- _TASK REQUIREMENTS_
For this exercise, write out the full listing that follows exactly and skip its pictures.

- _RECORDS FOR THIS TASK_
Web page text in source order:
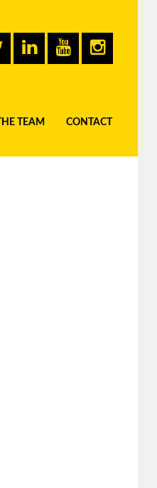
THE TEAM CONTACT
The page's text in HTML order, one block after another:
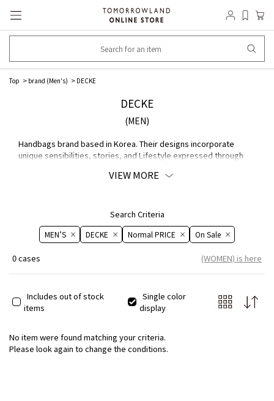
Top brand (Men's) DECKE
DECKE
(MEN)
Handbags brand based in Korea. Their designs incorporate
unique sensibilities, stories, and Lifestyle expressed through
expert approach to MATERIAL allows them to bring out the
VIEW MORE
Search Criteria
MEN’S DECKE Normal PRICE On ​​Sale​​
0 cases (WOMEN) is here
Includes out of stock
items
Single color
display
No item were found matching your criteria.
Please look again to change the conditions.
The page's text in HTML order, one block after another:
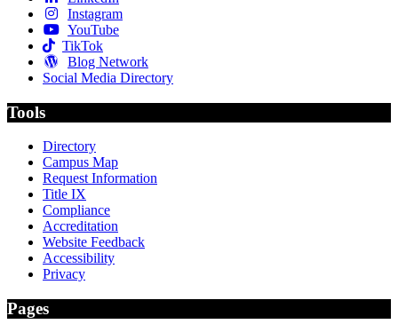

- _ANSWER SECTION_
Web page text in source order:
THE TEAM CONTACT
The page's text in HTML order, one block after another:
Top brand (Men's) DECKE
DECKE
(MEN)
Handbags brand based in Korea. Their designs incorporate
unique sensibilities, stories, and Lifestyle expressed through
expert approach to MATERIAL allows them to bring out the
VIEW MORE
Search Criteria
MEN’S DECKE Normal PRICE On ​​Sale​​
0 cases (WOMEN) is here
Includes out of stock
items
Single color
display
No item were found matching your criteria.
Please look again to change the conditions.
The page's text in HTML order, one block after another:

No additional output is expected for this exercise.